Source material below:
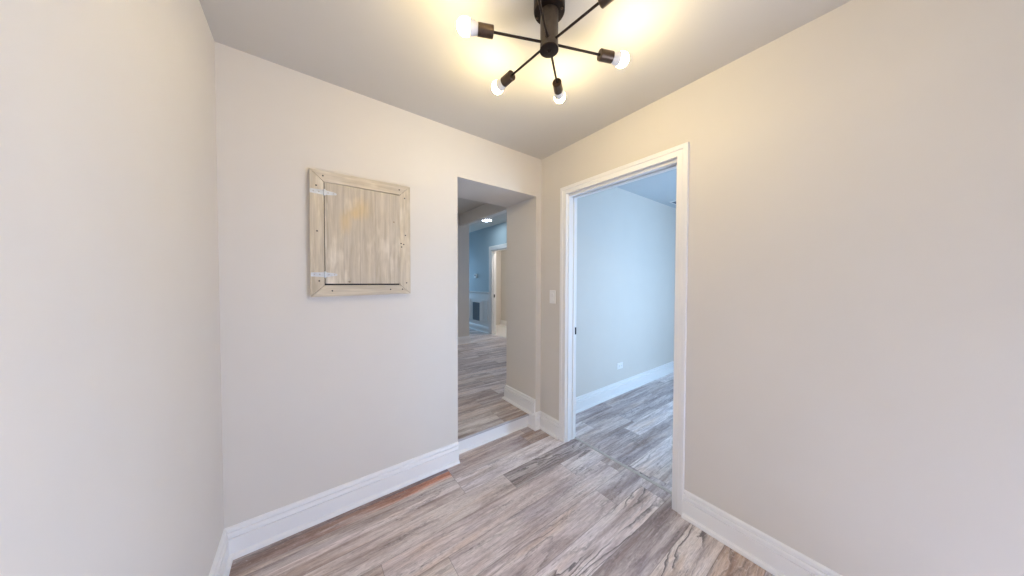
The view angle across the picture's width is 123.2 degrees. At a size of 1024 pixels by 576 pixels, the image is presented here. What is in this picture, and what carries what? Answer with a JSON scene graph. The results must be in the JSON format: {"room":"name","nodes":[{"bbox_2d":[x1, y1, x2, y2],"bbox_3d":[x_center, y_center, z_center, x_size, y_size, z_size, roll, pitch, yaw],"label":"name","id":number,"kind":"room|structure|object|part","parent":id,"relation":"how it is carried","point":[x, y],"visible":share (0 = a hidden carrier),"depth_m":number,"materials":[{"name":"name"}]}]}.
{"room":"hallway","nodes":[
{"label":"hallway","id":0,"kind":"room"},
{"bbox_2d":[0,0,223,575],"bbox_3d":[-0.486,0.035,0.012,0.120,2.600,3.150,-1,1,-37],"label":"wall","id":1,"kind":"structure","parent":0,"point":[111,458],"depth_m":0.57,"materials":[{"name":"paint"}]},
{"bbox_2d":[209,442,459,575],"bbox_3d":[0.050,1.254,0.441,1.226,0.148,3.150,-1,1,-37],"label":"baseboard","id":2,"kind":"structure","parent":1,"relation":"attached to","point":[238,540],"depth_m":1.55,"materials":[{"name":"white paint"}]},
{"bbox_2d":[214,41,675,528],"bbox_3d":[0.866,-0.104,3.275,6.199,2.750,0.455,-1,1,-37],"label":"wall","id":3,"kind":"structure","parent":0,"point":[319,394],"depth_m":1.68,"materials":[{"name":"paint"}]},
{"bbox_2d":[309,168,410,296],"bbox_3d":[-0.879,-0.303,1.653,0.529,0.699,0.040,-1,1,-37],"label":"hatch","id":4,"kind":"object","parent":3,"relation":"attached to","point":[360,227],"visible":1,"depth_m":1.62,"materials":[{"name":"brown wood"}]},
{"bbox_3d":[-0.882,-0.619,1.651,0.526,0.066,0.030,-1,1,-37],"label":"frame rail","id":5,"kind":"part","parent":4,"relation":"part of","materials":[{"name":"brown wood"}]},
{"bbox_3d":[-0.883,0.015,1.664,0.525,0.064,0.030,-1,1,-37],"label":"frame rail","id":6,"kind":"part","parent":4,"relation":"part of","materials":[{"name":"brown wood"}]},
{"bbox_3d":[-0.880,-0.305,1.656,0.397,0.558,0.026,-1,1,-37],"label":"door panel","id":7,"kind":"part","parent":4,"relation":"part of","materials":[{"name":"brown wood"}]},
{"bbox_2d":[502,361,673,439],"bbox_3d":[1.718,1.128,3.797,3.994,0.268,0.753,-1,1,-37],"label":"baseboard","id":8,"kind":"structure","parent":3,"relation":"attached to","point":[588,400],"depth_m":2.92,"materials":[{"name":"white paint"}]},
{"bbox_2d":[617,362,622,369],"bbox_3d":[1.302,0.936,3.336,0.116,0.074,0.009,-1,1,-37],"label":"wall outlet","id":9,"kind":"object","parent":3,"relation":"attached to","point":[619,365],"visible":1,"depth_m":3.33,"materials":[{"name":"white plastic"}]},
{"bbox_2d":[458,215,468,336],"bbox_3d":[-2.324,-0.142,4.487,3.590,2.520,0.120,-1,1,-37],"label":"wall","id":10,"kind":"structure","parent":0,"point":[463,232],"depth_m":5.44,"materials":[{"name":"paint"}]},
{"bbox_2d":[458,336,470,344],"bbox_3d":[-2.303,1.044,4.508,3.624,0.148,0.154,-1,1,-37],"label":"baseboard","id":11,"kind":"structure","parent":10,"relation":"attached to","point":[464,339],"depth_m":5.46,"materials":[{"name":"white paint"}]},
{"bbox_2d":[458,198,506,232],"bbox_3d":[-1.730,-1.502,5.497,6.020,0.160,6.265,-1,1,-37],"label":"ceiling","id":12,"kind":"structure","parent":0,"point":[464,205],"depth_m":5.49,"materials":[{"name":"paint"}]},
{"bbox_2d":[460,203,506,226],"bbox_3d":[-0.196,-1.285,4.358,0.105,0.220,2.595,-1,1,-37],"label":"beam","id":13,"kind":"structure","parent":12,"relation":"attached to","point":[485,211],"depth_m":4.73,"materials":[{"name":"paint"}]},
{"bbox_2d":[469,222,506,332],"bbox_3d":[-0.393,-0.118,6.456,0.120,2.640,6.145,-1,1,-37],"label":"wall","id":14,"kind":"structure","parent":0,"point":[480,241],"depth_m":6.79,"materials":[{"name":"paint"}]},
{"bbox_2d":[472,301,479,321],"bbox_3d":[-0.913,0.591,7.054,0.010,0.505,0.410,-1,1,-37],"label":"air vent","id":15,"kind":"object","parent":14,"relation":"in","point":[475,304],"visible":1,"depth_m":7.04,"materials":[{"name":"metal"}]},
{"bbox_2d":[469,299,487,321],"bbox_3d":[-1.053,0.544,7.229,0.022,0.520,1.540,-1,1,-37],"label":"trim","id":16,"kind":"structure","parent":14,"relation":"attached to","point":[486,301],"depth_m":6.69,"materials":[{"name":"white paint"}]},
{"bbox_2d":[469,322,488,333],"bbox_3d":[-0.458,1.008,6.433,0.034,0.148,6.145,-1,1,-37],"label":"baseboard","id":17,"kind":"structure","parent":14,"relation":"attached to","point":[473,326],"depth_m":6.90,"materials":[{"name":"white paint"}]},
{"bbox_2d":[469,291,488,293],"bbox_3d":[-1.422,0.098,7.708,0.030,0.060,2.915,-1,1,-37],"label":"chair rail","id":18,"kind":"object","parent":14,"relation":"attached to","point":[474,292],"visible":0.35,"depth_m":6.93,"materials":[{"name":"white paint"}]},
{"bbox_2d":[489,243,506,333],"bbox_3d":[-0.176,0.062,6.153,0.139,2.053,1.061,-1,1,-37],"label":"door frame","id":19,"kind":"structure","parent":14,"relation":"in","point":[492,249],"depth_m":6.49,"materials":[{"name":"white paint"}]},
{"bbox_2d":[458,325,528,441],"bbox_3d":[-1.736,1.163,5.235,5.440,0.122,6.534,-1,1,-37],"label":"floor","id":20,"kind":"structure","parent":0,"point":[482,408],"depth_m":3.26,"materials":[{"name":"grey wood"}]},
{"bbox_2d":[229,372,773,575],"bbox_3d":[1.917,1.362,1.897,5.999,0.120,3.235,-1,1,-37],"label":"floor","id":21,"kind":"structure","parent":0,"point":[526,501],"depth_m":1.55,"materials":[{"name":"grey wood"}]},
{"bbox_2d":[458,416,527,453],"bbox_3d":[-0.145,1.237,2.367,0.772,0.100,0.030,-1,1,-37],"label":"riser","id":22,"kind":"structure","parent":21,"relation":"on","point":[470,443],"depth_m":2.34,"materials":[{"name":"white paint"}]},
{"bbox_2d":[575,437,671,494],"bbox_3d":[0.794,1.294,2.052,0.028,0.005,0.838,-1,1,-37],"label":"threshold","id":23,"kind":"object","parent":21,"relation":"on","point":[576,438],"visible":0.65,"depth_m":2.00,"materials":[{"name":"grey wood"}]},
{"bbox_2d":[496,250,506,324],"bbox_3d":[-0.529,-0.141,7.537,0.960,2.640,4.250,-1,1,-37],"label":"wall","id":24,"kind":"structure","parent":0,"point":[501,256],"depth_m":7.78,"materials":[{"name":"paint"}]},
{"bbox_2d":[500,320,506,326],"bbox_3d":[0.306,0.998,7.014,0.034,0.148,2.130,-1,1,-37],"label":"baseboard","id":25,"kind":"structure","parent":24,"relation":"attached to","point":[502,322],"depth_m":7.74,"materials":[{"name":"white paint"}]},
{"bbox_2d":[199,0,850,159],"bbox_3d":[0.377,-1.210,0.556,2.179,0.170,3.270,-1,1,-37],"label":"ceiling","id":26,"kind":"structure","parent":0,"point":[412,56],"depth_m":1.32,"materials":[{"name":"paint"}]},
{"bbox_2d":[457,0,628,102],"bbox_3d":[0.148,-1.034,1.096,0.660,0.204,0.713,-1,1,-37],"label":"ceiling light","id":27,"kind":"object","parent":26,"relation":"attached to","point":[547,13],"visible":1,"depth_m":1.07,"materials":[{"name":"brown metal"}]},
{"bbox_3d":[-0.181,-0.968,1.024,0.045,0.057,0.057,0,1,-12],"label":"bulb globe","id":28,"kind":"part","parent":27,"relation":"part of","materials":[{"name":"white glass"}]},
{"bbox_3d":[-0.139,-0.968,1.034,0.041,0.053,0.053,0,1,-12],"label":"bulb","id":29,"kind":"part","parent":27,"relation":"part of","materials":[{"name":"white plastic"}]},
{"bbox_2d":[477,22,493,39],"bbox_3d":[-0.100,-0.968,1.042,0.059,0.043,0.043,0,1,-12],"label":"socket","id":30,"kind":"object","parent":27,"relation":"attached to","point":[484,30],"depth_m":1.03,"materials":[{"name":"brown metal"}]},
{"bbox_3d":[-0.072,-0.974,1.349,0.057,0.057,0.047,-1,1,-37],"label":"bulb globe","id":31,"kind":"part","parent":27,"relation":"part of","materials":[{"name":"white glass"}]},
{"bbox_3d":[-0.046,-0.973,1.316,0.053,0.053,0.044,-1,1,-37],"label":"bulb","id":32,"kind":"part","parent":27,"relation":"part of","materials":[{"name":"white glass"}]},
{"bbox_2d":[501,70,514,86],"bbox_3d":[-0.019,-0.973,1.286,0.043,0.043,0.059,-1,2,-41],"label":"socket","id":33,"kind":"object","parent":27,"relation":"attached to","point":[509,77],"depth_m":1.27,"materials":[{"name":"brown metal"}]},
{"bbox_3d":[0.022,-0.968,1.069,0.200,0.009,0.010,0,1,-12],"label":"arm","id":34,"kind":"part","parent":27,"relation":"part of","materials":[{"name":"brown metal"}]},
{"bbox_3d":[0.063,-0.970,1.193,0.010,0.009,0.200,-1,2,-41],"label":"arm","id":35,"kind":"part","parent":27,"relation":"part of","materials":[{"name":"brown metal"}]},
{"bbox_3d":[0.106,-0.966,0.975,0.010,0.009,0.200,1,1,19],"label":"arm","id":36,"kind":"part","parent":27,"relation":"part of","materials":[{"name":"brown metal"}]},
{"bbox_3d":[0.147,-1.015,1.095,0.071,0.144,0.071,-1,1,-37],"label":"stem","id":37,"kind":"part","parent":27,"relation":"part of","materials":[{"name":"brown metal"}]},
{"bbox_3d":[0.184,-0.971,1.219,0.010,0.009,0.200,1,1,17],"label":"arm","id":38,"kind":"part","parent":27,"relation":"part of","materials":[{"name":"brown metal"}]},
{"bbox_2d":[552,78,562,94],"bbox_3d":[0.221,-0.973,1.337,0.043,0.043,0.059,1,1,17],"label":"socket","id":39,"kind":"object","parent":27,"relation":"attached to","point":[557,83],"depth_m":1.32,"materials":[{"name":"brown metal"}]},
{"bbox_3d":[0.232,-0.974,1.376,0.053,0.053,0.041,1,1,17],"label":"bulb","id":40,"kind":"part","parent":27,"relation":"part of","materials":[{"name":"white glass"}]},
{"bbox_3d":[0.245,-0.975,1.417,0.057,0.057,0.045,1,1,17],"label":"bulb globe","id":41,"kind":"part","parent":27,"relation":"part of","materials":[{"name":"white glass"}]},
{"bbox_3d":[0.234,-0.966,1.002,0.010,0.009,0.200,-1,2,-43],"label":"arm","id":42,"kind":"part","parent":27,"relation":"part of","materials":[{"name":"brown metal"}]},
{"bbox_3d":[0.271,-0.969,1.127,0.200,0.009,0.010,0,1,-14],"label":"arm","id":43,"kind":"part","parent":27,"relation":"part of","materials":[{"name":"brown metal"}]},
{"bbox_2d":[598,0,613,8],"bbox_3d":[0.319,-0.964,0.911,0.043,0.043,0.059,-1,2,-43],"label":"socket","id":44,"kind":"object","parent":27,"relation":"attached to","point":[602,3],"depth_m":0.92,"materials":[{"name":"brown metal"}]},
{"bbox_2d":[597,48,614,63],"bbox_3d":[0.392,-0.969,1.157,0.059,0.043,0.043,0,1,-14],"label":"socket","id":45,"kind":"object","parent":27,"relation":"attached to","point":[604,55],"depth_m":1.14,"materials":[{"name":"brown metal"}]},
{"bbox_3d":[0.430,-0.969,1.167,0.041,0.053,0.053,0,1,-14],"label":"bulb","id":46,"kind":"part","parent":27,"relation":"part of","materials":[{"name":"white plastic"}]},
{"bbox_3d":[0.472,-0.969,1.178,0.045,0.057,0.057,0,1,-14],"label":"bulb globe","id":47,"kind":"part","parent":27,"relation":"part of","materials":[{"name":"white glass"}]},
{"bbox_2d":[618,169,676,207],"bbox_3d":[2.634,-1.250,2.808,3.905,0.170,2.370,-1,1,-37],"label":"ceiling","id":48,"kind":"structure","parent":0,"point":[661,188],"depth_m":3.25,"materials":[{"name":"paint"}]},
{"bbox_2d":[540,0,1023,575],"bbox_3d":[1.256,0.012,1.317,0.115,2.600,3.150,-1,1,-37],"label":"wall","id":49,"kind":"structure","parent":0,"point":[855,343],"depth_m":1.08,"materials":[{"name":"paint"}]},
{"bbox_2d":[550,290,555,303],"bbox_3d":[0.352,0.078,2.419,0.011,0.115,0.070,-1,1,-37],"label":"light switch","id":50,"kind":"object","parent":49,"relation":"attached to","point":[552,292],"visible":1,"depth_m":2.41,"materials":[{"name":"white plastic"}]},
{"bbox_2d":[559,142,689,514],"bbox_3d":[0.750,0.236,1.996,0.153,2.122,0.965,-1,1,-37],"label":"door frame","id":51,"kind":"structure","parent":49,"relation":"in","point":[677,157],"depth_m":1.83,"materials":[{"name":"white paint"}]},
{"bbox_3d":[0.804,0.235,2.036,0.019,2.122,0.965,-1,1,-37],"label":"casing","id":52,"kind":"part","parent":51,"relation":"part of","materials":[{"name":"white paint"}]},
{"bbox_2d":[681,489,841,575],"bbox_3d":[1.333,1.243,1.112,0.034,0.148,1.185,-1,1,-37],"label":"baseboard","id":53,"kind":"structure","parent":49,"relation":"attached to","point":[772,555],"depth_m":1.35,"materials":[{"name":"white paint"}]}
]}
End of Source material.
• **Problem to solve**
Every line above that holds the word "hallway" should be copied out.

• **Solution**
{"room":"hallway","nodes":[
{"label":"hallway","id":0,"kind":"room"},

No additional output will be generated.